The reality: war without end
Such is the overwhelming concentration of firepower now being directed at Saddam Hussain's forces, it is not likely that this war will last long. Indeed, it could to all intents and purposes be over, barring a few skirmishes, by the time this issue reaches our readers.
But it will be then that the problems will really start. There will be the immense task of rebuilding Iraq from the rubble that allied shells, bombs and missiles will have created. And who do you think will be paying for all this? You've guessed it in one - the British and American taxpayers! We will foot the bill for Blair's and Dubya's military adventure. The cost will be absolutely vast - and this will be something quite apart from the cost of the military operations themselves, which have been estimated at £5 billion to Britain but will probably be far higher.
And of course a massive part of this will be the rising cost of oil resulting from the destabilisation of the Middle East in which the build-up to the war, and now the war itself, will have resulted. This will add crippling burdens to the economies, not just of Britain and the US, but of all nations dependent on oil imports.
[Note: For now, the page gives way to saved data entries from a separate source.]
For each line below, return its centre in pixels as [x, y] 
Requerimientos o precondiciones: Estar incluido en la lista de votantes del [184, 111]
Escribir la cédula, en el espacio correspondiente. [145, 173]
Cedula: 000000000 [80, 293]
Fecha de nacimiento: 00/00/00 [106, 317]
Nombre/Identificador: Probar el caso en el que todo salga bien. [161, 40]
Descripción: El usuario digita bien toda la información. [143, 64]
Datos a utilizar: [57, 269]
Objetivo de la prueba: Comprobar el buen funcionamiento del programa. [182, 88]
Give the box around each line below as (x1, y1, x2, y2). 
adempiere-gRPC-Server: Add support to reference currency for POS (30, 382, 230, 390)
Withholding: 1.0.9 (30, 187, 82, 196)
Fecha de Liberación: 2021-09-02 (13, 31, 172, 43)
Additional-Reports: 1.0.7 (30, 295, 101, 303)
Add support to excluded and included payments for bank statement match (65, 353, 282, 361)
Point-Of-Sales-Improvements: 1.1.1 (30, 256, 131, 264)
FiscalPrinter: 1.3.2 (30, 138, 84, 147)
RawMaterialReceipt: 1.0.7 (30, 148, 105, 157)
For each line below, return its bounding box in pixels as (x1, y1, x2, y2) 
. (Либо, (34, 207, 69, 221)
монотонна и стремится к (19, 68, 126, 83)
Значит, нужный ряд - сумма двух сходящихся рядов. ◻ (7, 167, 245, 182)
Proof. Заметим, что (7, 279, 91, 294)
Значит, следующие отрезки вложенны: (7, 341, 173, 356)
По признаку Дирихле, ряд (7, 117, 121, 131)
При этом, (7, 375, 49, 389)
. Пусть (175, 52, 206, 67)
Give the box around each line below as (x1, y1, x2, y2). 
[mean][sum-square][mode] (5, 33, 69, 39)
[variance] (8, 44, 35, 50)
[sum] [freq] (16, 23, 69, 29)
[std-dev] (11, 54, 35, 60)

So much for the economic costs of this war. What of the political costs and the costs in terms of security to all western nations, but particularly Britain and America? By this war we are sowing seeds of hatred in the Arab and Islamic worlds by comparison with which that existing up to now will be small potatoes. The war is being presented as one against terrorism; in fact it is likely to multiply acts of terrorism a hundred-fold. The peoples among whom this legacy of hatred will survive are no match for advanced western nations in military technology and sophistication of weapon power, and that is why in a conventional war they stand no chance. But they are peoples out of whom many thousands, possibly millions, will emerge who have no fear of dying with "Allah" on their lips in order to bring death and destruction to the infidel world by which they see themselves oppressed. Further Twin Towers atrocities, not only in the United States but here in the United Kingdom too, can be regarded as a near-certainty. The ability and willingness to commit such atrocities in our own towns and cities constitutes the power that these races have over us - to counter the power which, in other ways, we have over them.
And not only that, but they have, in our very midst, vast numbers of the very people perfectly capable of unleashing that power to our detriment and destruction. The lunatic immigration policies permitted by Britain and the United States over the past thirty years have created huge alien populations in both countries which include the very fanatics able and willing to carry out the terrorist acts which are the Islamic world's one available retaliation for what is now happening in Iraq. This, needless to say, compounds the insanity of the present war.
And of one thing we can be quite sure. These populations seething with anti-US and anti-British hatred which we now harbour in our cities will soon be reinforced by large numbers of Iraqis, who it is predicted will be heading for our shores in consequence of the devastation of their country for which they will hold us responsible. Even officialdom itself has acknowledged that more than 100,000 will be coming here. We can straightaway double that figure to get a glimpse of what we are in for!
We say it again: from every commonsense British point of view this war against Iraq is sheer insanity. It is a war being waged, not for Britain, but for the New World Order, of which Tony Blair is a grovelling tool.